Il re disse a Zibà: «Quanto appartiene a Merib-Bàal è tuo». Zibà rispose: «Mi prostro! Possa io trovar grazia ai tuoi occhi, re mio signore!».
5 Als nu de koning David tot aan Bahurim kwam, ziet, toen kwam van daar een man uit, van het geslacht van het huis van Saul, wiens naam was Simei, de zoon van Gera; hij ging steeds voort, en vloekte.
Quando poi il re Davide fu giunto a Bacurìm, ecco uscire di là un uomo della stessa famiglia della casa di Saul, chiamato Simeì, figlio di Ghera. Egli usciva imprecando
6 En hij wierp David met stenen, mitsgaders alle knechten van den koning David, hoewel al het volk en al de helden aan zijn rechter- en aan zijn linkerhand waren.
e gettava sassi contro Davide e contro tutti i ministri del re Davide, mentre tutto il popolo e tutti i prodi stavano alla destra e alla sinistra del re.
7 Aldus nu zeide Simei in zijn vloeken: Ga uit, ga uit, gij, man des bloeds, en gij, Belials man!
Simeì, maledicendo Davide, diceva: «Vattene, vattene, sanguinario, scellerato!
8 De HEERE heeft op u doen wederkomen al het bloed van Sauls huis, in wiens plaats gij geregeerd hebt; nu heeft de HEERE het koninkrijk gegeven in de hand van Absalom, uw zoon; zie nu, gij zijt in uw ongeluk, omdat gij een man des bloeds zijt.
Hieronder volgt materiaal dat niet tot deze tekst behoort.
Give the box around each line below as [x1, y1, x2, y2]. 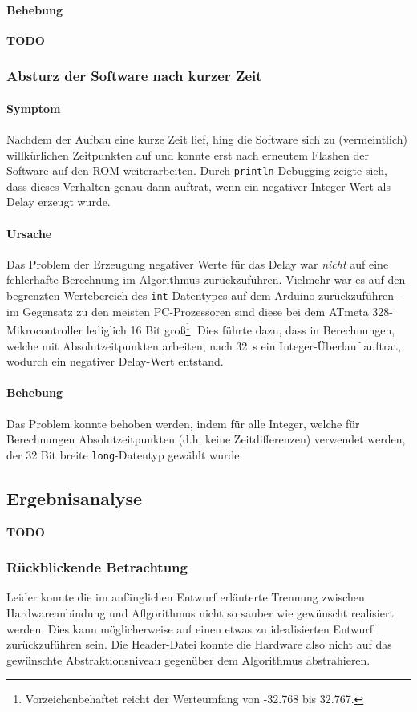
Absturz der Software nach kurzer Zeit [6, 66, 262, 86]
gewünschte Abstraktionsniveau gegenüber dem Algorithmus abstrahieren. [6, 651, 370, 668]
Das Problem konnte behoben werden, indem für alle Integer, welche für [6, 415, 360, 431]
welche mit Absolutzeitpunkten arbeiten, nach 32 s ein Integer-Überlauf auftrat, [6, 337, 401, 354]
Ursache [6, 225, 52, 241]
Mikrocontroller [6, 321, 83, 338]
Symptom [6, 99, 61, 116]
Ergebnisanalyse [6, 485, 142, 510]

Il Signore ha fatto ricadere sul tuo capo tutto il sangue della casa di Saul, al posto del quale regni; il Signore ha messo il regno nelle mani di Assalonne tuo figlio ed eccoti nella sventura che hai meritato, perché sei un sanguinario».
9 Toen zeide Abisai, de zoon van Zeruja, tot den koning: Waarom zou deze dode hond mijn heer den koning vloeken? Laat mij toch overgaan en zijn kop wegnemen.
Allora Abisài figlio di Zeruià disse al re: «Perché questo cane morto dovrà maledire il re mio signore? Lascia che io vada e gli tagli la testa!».
10 Maar de koning zeide: Wat heb ik met u te doen, gij zonen van Zeruja? Ja, laat hem vloeken; want de HEERE toch heeft tot hem gezegd: Vloek David; wie zou dan zeggen: Waarom hebt gij alzo gedaan?
Ma il re rispose: «Che ho io in comune con voi, figli di Zeruià? Se maledice, è perché il Signore gli ha detto: Maledici Davide! E chi potrà dire: Perché fai così?».
11 Voorts zeide David tot Abisai en tot al zijn knechten: Ziet, mijn zoon, die van mijn lijf is voortgekomen, zoekt mijn ziel; hoeveel te meer dan nu deze zoon van Jemini? Laat hem geworden, dat hij vloeke, want de HEERE heeft het hem gezegd.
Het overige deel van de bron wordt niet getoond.